++++ PROVIDED RECORDS ++++

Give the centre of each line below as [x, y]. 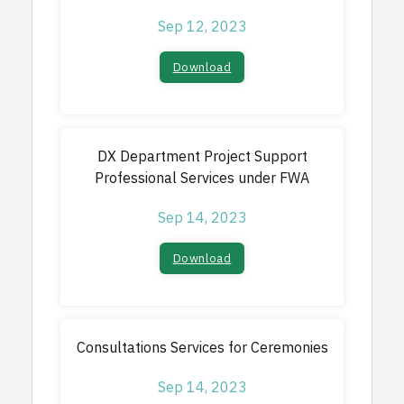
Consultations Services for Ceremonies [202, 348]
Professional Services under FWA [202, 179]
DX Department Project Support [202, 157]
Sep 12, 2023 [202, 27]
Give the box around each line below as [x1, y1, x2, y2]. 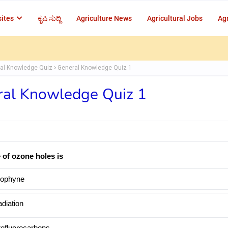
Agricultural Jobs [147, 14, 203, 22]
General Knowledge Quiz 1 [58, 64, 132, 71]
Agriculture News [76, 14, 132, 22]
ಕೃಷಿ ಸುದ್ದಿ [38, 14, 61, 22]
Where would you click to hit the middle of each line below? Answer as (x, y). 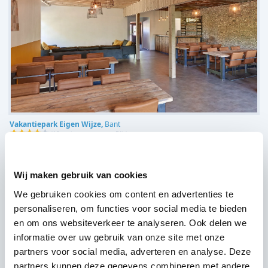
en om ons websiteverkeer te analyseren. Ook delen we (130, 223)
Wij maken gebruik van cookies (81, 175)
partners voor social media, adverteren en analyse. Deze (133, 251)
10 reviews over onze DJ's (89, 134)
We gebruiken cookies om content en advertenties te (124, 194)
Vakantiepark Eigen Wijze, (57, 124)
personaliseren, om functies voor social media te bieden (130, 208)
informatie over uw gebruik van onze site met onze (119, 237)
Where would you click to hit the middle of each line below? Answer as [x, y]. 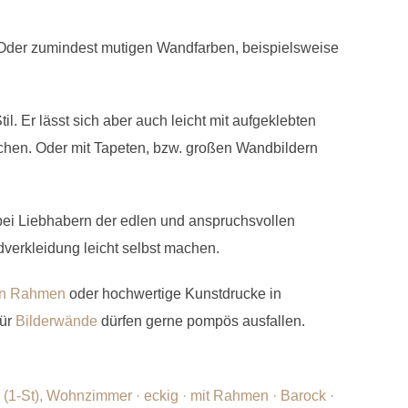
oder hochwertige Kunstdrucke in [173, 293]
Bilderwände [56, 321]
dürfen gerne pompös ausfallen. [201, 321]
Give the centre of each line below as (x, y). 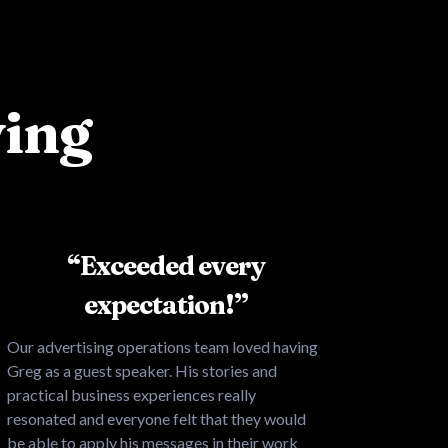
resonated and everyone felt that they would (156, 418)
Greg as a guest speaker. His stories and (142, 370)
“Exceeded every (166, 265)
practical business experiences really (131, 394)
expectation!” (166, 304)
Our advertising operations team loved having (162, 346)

++++
++++ PROVIDED RECORDS ++++

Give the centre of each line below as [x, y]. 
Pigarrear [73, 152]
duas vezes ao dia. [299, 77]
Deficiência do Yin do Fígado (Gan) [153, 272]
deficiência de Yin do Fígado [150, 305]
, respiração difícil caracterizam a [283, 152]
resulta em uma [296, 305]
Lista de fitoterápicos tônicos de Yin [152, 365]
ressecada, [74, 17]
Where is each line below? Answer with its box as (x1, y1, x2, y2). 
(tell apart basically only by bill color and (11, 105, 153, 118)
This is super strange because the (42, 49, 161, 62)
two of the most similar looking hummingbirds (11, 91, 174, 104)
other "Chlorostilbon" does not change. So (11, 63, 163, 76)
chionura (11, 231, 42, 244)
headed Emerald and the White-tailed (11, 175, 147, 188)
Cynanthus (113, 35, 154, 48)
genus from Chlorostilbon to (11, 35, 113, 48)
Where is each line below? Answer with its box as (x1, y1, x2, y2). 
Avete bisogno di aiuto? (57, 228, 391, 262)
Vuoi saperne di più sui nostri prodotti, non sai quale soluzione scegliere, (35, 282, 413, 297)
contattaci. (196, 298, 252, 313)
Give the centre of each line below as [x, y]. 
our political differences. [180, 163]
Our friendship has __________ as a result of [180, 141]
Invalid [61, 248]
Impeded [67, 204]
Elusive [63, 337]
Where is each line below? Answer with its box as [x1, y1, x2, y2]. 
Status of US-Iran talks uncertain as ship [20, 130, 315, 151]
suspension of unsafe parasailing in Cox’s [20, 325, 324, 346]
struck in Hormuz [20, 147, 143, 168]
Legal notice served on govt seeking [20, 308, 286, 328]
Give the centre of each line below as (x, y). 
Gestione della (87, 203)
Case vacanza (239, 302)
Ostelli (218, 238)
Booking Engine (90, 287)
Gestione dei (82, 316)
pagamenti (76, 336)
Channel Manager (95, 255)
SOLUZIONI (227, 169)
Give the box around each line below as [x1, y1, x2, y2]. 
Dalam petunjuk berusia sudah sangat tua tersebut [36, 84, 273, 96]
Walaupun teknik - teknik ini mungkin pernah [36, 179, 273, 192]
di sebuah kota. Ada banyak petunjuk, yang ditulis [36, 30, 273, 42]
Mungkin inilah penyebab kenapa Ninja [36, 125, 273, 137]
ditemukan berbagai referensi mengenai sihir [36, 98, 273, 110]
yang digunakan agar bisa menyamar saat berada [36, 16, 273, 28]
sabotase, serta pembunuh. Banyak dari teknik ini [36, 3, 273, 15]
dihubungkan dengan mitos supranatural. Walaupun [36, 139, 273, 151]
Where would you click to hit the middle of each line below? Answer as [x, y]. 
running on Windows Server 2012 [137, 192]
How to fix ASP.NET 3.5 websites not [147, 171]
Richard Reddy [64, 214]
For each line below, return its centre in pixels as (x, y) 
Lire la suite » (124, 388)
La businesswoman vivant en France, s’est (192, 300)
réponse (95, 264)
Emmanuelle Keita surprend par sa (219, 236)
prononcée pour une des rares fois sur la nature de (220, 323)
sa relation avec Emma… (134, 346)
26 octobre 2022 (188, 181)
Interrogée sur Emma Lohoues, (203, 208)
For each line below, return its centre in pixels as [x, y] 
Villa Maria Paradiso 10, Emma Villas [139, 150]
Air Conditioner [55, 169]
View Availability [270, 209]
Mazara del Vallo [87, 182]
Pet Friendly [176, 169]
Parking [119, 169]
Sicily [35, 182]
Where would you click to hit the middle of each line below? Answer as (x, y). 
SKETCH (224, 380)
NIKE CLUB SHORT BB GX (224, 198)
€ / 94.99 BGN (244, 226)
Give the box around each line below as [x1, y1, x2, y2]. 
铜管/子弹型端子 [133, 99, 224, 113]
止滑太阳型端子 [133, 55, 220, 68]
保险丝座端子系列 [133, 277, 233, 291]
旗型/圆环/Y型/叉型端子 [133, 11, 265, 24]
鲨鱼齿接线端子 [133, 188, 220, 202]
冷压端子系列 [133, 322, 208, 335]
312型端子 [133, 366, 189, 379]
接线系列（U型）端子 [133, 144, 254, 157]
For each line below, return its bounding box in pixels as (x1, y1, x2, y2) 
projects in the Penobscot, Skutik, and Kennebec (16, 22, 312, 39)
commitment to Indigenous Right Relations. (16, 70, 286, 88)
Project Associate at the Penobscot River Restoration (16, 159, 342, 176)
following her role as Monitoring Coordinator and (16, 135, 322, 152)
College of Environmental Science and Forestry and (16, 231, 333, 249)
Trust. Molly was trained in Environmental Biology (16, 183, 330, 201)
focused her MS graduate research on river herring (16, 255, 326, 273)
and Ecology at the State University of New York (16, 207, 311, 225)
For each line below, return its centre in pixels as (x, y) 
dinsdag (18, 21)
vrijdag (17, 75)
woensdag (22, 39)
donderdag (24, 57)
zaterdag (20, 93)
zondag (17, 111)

++++
++++ PROVIDED RECORDS ++++

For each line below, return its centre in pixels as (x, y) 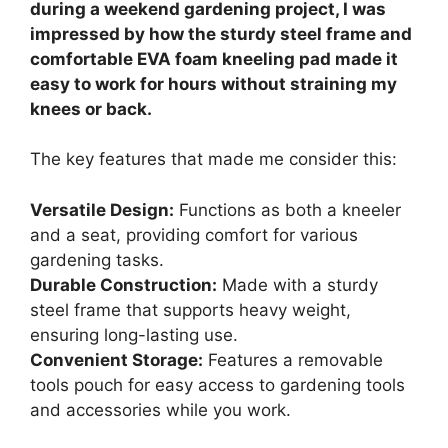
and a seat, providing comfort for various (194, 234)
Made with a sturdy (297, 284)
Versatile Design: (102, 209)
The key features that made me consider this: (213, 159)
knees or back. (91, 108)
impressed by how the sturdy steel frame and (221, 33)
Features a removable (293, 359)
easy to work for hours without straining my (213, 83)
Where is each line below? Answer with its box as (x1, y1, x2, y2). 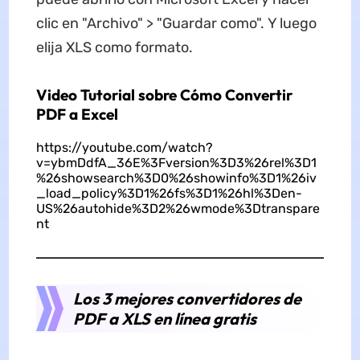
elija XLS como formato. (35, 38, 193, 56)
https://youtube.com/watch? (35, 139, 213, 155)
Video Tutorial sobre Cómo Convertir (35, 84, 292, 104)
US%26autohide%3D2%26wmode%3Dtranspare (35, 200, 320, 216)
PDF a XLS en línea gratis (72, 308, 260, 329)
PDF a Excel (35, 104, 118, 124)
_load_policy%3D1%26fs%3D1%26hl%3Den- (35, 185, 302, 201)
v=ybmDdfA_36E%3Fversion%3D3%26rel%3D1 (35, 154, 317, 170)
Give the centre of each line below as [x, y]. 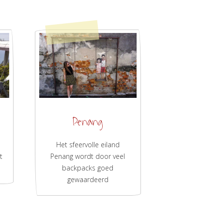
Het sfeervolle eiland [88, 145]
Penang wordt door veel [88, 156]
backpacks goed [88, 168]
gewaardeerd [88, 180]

++++

EXERCISE INSTRUCTIONS: Using the data above, retype exactly and only the lines from the one containing "PDF a XLS en línea gratis (72, 308, 260, 329)" up to and including the one containing "gewaardeerd [88, 180]", with no pictures carried over.

SOLUTION TO THIS EXERCISE:
PDF a XLS en línea gratis (72, 308, 260, 329)
PDF a Excel (35, 104, 118, 124)
_load_policy%3D1%26fs%3D1%26hl%3Den- (35, 185, 302, 201)
v=ybmDdfA_36E%3Fversion%3D3%26rel%3D1 (35, 154, 317, 170)
Give the centre of each line below as [x, y]. 
Het sfeervolle eiland [88, 145]
Penang wordt door veel [88, 156]
backpacks goed [88, 168]
gewaardeerd [88, 180]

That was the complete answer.